Flow cytometry histograms showing increased binding of antibody-labeled MBs to cytokine-treated (a) MoAoECs and (b) HUVECs measured as % Cy3 positive cells. ESEL E-selectin.
Maximum-intensity projection confocal laser scanning microscopy images of antibody-labeled MBs adhered to MoAoECs. Images show MBs (Cy3 red); MB-control (MB-streptavidin), anti-ICAM-1-MB, anti-VCAM-1-MB, and anti-E-selectin-MB adhered to endothelial cells (DAPI: blue nuclear staining). Images were acquired by Z-stack (step size 0.99 µm) with a 63× oil immersion objective. ESEL E-selectin.
Evaluation of MB Adhesion to Endothelial Cells Under Flow Conditions
For a more clinically relevant MB setup and to mimic better a physiological MB–EC interaction, we measured MB binding to HUVEC-coated chamber slides under flow conditions. Based on their superior binding in the flow cytometry data, we chose to test the flow conditions using only the anti-E-selectin and anti-VCAM-1 antibody-labeled MBs. HUVECs were stimulated with TNF-α for approximately 6 h to obtain maximum expression levels of VCAM-1 and E-selectin, and the cells were then exposed to antibody-coated MBs under 2 dyn cm−2 shear stress (Supplementary video). Quantitative data showed firm adhesion of targeted MBs to HUVECs even after applying a high 20 dyn cm−2 shear stress pulse corresponding to the mean arterial hemodynamic shear stress,45,53,55 suggesting stronger adherence of targeted MBs to the cells compared with non-targeted isotype-control MBs (IgG1κ) (Fig. 5). MBs coated with anti-E-selectin showed significantly increased binding to activated HUVECs compared with untreated cells (p = 0.0374), and anti-VCAM-1-coated MBs tended to show increased binding (p = 0.0625) (Fig. 5). Isotype (IgG1κ)-coupled MBs had significantly weaker binding to activated HUVECs compared with targeted MBs (p = 0.0012 compared with VCAM-1 and p = 0.0003 compared with E-selectin). Confocal images of MB binding to HUVECs after flow illustrated the attachment of antibody-coated MBs to endothelial cells (Fig. 6). The number of bound MBs was consistent with the results of static experiments.

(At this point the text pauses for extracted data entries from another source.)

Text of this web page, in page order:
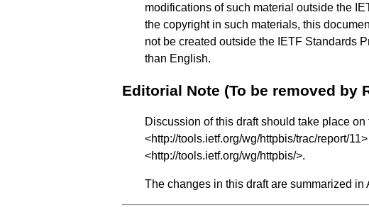
modifications of such material outside the
the copyright in such materials, this
not be created outside the IETF Standards
than English.
Editorial Note (To be removed by
Discussion of this draft should take place
<http://tools.ietf.org/wg/httpbis/trac/report/11
<http://tools.ietf.org/wg/httpbis/>.
The changes in this draft are summarized in

Pooled flow chamber experimental data for antibody-labeled MBs (VCAM-1, E-selectin; ESEL) binding to non-treated and TNF-α-treated HUVECs. Graphs show number of MBs bound per mm2 HUVECs surface area after 2 min continuous flow at 2 dyn cm−2 followed by washing at 2 dyn cm−2, and a 5-s pulse at 20 dyn cm−2. Graph presented as a box plot with median and interquartile range; whiskers represent minimum and maximum. Statistical significance was analyzed with Mann–Whitney U *p < 0.05, ns non-significant. Binding of all targeted MBs was significantly higher than that of MB-isotype control (mouse IgG1κ).
Maximum intensity projections of confocal laser scanning microscopy Z-stack images showing VCAM-1- and E-selectin (ESEL)-targeted MBs adhered to TNF-α-treated HUVECs compared with untreated cells and non-targeted isotype control-MBs (mouse IgG1κ). Images were acquired after 2 min continuous flow at 2 dyn cm−2 followed by wash and a 20 dyn cm−2 pulse. Blue staining represents DAPI staining of cell nuclei; red represents Cy3 antibody-labeled MBs; green represents Alexa Fluor 488-phalloidin staining of actin.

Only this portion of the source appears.